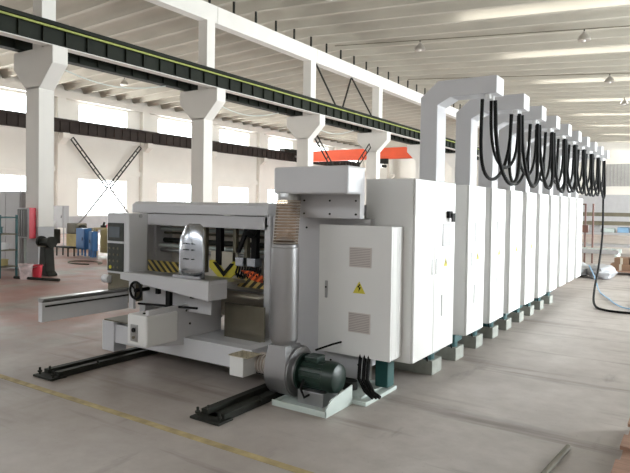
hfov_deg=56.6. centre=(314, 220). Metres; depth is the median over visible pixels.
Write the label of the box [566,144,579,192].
power cable
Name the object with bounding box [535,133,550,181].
power cable
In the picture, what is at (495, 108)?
power cable
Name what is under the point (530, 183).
power cable
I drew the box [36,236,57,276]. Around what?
grinder
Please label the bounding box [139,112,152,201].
trim
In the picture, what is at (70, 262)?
hose
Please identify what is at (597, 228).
carton
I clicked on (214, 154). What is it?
trim
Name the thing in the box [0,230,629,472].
floor
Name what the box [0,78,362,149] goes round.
trim
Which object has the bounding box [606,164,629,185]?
window
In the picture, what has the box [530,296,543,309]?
support block
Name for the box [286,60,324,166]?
concrete column
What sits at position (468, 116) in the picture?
gantry
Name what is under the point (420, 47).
pendant lamp
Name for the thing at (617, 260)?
cardboard box
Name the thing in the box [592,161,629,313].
power cable
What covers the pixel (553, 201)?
tall cabinet
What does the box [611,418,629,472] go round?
pallet
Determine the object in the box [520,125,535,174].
power cable
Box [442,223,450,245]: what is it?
vent
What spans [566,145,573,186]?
power cable
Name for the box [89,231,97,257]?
base cabinet
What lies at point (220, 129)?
window
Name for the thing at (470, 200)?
tall cabinet
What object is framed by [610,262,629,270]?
cardboard box
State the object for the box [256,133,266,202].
concrete column
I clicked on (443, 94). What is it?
gantry
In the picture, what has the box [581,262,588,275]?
wrapped bundle
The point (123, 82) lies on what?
pendant lamp
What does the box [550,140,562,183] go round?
power cable
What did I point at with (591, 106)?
ceiling
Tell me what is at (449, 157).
concrete column
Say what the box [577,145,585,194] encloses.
power cable
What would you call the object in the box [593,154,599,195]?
power cable
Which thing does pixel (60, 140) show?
trim
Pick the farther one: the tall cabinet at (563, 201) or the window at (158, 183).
the window at (158, 183)
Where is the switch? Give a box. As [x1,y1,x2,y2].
[447,211,455,221]
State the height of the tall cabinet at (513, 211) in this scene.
1.670 m
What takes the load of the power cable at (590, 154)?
hanging from the gantry at (593, 145)
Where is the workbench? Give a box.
[93,227,107,255]
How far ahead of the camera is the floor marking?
4.42 m
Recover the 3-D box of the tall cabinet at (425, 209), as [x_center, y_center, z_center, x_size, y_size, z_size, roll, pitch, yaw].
[0.978,0.442,5.780,0.545,1.670,1.020,2,2,33]
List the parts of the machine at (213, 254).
rail, leg, deck plate, display panel, socket plate, frame, adjusting rod, plate, rail, under frame, chevron plate, push plate, suction arm, steel panel, frame post, panel
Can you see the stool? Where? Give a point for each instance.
(57, 247)
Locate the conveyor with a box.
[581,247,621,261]
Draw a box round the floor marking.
[0,374,313,472]
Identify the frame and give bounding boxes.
[582,203,594,262]
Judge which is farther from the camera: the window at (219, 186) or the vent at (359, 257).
the window at (219, 186)
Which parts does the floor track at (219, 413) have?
plate
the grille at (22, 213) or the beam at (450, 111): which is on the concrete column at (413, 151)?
the beam at (450, 111)
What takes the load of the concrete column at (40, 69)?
on the floor
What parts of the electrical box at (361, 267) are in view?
handle
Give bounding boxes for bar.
[13,276,59,280]
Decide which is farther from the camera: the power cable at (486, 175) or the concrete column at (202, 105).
the concrete column at (202, 105)
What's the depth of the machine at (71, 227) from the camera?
21.99 m
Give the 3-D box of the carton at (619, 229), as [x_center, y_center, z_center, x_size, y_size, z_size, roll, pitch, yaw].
[12.197,0.352,23.106,0.400,0.209,0.600,2,2,33]
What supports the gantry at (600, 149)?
on the tall cabinet at (571, 201)
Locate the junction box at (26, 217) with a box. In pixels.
[17,207,35,238]
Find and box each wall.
[0,74,392,215]
[393,142,629,194]
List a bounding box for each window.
[0,91,25,96]
[0,174,25,190]
[78,178,124,215]
[79,105,125,127]
[157,183,188,201]
[159,119,191,124]
[219,186,246,202]
[220,129,247,145]
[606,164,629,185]
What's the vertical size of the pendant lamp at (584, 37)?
0.430 m
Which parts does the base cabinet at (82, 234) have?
door
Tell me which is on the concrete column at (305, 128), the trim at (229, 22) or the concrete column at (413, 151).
the trim at (229, 22)
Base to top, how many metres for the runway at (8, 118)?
0.750 m
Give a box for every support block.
[394,350,440,374]
[434,335,463,360]
[457,328,482,348]
[477,320,497,338]
[493,313,510,329]
[507,305,523,321]
[520,301,533,315]
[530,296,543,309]
[540,291,552,303]
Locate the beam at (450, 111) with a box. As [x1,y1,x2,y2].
[446,106,457,118]
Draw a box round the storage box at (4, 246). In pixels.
[1,243,9,249]
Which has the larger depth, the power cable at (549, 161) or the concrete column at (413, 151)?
the concrete column at (413, 151)
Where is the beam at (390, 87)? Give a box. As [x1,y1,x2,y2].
[382,78,423,105]
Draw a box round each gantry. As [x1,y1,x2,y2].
[419,75,503,181]
[455,93,529,185]
[478,105,545,187]
[497,115,559,190]
[515,124,571,191]
[530,131,581,193]
[542,136,589,194]
[553,142,596,195]
[562,146,603,196]
[571,150,608,197]
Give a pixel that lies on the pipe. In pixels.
(25, 239)
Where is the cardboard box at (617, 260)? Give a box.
[614,256,629,264]
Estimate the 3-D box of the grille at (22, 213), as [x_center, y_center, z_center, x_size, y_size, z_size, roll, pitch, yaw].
[-7.057,0.045,14.101,0.400,0.660,0.008,2,2,33]
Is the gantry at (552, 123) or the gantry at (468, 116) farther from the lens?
the gantry at (552, 123)
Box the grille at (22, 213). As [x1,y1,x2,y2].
[17,209,26,236]
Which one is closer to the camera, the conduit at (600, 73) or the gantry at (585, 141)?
the gantry at (585, 141)
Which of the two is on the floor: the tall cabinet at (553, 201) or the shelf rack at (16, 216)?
the shelf rack at (16, 216)
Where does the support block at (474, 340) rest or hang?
on the floor
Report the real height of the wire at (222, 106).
0.394 m
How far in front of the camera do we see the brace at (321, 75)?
25.85 m
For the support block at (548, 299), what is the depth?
10.68 m
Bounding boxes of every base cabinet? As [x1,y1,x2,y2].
[76,228,91,255]
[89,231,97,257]
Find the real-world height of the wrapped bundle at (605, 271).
0.379 m
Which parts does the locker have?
door, door
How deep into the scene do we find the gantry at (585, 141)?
10.24 m
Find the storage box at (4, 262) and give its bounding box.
[1,258,8,265]
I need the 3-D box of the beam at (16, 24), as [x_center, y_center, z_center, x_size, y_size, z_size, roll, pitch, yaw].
[2.737,-4.625,27.469,0.348,0.598,75.000,2,2,33]
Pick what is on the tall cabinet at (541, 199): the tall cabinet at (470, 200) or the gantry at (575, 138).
the gantry at (575, 138)
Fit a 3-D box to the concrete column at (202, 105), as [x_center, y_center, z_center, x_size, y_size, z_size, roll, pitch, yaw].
[-3.673,-2.610,19.001,1.650,7.600,0.410,2,2,33]
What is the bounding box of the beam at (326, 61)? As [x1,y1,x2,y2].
[316,49,382,87]
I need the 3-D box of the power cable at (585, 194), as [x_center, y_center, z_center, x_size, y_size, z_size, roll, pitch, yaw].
[5.193,-0.856,11.114,0.090,0.771,0.911,2,2,33]
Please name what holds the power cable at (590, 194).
hanging from the gantry at (585, 141)
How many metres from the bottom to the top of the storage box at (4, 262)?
0.145 m
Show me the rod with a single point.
(566, 449)
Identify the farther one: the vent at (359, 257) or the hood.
the hood
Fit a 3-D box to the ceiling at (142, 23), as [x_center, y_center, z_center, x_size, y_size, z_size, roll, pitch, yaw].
[-2.713,-7.795,35.276,16.900,1.142,70.780,2,2,33]
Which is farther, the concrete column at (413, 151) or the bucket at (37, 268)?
the concrete column at (413, 151)
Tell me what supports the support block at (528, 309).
on the floor
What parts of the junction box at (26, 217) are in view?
frame
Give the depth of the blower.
5.05 m
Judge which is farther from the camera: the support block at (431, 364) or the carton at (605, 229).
the carton at (605, 229)
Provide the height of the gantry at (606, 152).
1.035 m
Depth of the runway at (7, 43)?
18.20 m
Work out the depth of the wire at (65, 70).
16.76 m
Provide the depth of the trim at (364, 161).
61.91 m
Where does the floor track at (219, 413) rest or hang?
on the floor
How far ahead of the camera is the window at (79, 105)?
35.77 m
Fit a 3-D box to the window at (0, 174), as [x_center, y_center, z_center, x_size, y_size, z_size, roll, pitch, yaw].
[-16.102,-1.336,30.337,0.060,2.170,3.400,2,2,33]
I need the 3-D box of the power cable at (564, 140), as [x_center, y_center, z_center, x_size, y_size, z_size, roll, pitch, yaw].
[3.461,-0.793,8.238,0.088,0.812,0.785,2,2,33]
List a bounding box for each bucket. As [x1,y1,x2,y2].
[18,263,32,279]
[32,264,42,276]
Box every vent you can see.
[348,312,369,334]
[349,247,371,267]
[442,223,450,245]
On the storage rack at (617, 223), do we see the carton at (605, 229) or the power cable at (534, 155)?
the carton at (605, 229)
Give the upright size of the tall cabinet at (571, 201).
1.670 m
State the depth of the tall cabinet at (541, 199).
9.40 m
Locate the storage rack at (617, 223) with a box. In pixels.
[582,212,629,247]
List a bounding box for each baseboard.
[69,216,107,231]
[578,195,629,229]
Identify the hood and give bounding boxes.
[132,201,286,215]
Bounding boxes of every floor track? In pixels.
[33,347,158,380]
[190,383,284,426]
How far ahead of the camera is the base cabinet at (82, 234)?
18.85 m
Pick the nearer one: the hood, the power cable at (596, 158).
the hood
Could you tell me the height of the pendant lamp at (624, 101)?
0.430 m
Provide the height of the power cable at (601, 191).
0.810 m
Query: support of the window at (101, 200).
in the wall at (105, 153)
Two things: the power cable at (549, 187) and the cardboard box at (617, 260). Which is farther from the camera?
the cardboard box at (617, 260)
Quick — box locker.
[0,191,25,268]
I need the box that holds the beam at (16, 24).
[0,5,478,156]
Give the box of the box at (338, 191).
[274,165,364,218]
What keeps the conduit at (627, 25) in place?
attached to the ceiling at (591, 106)
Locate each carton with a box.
[589,225,601,231]
[604,228,615,231]
[617,227,629,232]
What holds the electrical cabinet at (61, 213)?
on the floor
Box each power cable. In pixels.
[479,99,512,180]
[489,101,517,168]
[493,100,521,185]
[508,114,531,185]
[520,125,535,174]
[521,115,538,186]
[527,124,546,187]
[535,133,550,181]
[539,125,553,189]
[543,132,559,187]
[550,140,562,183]
[554,133,565,192]
[555,139,570,190]
[566,139,576,191]
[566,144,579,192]
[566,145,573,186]
[573,150,582,180]
[576,149,587,193]
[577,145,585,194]
[582,154,590,182]
[584,154,594,195]
[585,150,592,196]
[590,158,597,190]
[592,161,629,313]
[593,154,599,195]
[597,162,603,188]
[600,158,605,198]
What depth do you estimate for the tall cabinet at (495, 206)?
7.25 m
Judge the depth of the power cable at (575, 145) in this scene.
9.04 m
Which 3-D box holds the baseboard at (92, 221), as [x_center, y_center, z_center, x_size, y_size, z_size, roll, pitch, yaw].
[-11.594,0.166,36.969,0.020,0.950,75.000,2,2,33]
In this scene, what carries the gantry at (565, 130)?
on the tall cabinet at (528, 237)
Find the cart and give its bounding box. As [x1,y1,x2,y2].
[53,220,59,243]
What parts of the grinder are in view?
motor
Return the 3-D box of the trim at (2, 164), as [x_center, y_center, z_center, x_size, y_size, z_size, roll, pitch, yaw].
[-11.504,-2.957,36.867,0.120,0.300,75.000,2,2,33]
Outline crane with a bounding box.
[279,147,411,167]
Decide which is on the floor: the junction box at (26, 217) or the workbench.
the workbench
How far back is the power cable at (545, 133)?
7.88 m
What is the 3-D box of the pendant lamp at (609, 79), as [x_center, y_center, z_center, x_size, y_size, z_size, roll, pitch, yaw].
[13.057,-6.304,25.920,0.415,0.430,0.415,2,2,33]
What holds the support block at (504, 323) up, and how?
on the floor
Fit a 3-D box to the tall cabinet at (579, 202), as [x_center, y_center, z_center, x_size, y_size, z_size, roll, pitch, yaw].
[5.399,0.349,12.530,0.507,1.670,0.600,2,2,33]
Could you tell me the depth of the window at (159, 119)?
39.88 m
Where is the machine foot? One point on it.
(366, 392)
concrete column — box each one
[14,0,67,264]
[180,19,225,201]
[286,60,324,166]
[357,87,390,193]
[407,118,420,178]
[445,153,454,182]
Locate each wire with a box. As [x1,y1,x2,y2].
[65,70,165,88]
[222,106,277,115]
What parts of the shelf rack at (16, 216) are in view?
post, shelf, shelf, post
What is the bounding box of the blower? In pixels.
[228,193,351,417]
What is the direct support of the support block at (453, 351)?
on the floor
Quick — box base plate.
[272,385,351,417]
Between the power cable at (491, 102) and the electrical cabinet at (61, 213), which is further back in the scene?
the electrical cabinet at (61, 213)
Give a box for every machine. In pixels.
[38,201,373,379]
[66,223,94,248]
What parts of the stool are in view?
seat
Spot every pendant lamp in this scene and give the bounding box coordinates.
[120,78,127,85]
[415,40,424,51]
[577,29,590,41]
[604,74,614,83]
[620,98,627,104]
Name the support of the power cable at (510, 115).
hanging from the gantry at (468, 116)
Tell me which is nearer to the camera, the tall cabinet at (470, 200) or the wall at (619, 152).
the tall cabinet at (470, 200)
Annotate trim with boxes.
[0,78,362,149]
[0,162,273,185]
[54,97,69,233]
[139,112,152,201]
[145,0,217,23]
[212,125,216,201]
[215,7,316,62]
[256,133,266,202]
[363,160,366,204]
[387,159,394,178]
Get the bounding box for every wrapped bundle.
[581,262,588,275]
[587,264,617,278]
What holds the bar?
on the floor
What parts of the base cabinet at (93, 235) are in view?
door
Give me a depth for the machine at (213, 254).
5.95 m
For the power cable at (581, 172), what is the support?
hanging from the gantry at (585, 141)
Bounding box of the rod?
[541,444,570,472]
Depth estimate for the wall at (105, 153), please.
36.97 m
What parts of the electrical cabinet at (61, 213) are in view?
door
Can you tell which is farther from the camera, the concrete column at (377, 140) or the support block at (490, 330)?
the concrete column at (377, 140)
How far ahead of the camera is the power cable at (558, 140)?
8.59 m
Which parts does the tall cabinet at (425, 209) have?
door, door
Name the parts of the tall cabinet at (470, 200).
door
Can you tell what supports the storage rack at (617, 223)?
on the floor
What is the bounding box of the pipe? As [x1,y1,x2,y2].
[24,238,26,262]
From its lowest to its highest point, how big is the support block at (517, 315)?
0.298 m
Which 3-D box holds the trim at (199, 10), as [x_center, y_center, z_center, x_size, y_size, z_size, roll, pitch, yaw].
[-4.919,-6.649,16.617,0.340,0.550,5.880,2,2,33]
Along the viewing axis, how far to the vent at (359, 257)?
5.24 m
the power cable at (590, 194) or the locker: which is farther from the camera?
the locker
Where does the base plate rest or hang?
attached to the blower
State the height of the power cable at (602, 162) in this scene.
0.661 m
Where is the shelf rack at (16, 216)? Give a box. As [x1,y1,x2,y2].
[0,215,17,278]
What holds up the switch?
attached to the tall cabinet at (425, 209)
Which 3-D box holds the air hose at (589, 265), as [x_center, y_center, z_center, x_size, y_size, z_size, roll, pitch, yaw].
[5.795,1.261,11.455,1.009,0.508,3.234,1,1,-6]
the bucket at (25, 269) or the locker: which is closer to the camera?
the bucket at (25, 269)
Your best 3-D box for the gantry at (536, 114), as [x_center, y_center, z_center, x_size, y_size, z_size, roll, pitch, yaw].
[2.457,-0.886,7.369,0.800,1.035,0.300,2,2,33]
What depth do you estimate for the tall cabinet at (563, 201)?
10.84 m
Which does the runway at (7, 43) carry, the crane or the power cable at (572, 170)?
the crane
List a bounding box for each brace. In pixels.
[70,137,141,222]
[315,135,370,166]
[316,64,371,114]
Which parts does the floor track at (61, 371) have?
plate
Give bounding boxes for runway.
[0,35,478,159]
[0,109,359,166]
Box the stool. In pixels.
[56,246,75,256]
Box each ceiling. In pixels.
[0,0,484,147]
[233,0,629,141]
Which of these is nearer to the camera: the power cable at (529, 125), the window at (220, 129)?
the power cable at (529, 125)
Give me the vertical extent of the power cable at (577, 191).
0.745 m
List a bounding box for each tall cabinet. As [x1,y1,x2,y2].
[453,185,485,335]
[483,188,505,323]
[503,190,522,313]
[520,192,536,304]
[534,193,548,297]
[546,195,558,291]
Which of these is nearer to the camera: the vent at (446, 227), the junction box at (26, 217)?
the vent at (446, 227)
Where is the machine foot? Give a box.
[338,355,396,406]
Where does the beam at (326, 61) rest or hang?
on the concrete column at (377, 140)
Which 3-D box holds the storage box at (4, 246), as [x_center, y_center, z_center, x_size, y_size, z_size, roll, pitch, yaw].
[-7.091,0.570,13.273,0.220,0.145,0.220,2,2,33]
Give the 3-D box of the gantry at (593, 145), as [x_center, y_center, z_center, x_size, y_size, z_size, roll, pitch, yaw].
[4.807,-0.935,10.939,0.800,1.035,0.300,2,2,33]
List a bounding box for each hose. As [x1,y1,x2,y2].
[68,260,101,264]
[589,265,629,308]
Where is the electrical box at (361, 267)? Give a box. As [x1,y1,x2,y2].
[318,224,403,361]
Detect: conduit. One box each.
[335,25,629,45]
[408,73,628,79]
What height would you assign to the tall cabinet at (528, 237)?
1.670 m
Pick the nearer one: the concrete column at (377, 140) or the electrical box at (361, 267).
the electrical box at (361, 267)
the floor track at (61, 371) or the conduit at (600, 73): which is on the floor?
the floor track at (61, 371)
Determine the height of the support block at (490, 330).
0.298 m
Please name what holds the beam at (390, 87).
on the concrete column at (413, 151)
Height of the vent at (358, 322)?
0.180 m
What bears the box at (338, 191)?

———

**EXERCISE**
Write out, without alteration, the line that contains "the floor track at (61, 371) or" and all subsequent lines down to the end of the data above.

**SOLUTION TO THIS EXERCISE**
the floor track at (61, 371) or the conduit at (600, 73): which is on the floor?
the floor track at (61, 371)
Determine the height of the support block at (490, 330).
0.298 m
Please name what holds the beam at (390, 87).
on the concrete column at (413, 151)
Height of the vent at (358, 322)?
0.180 m
What bears the box at (338, 191)?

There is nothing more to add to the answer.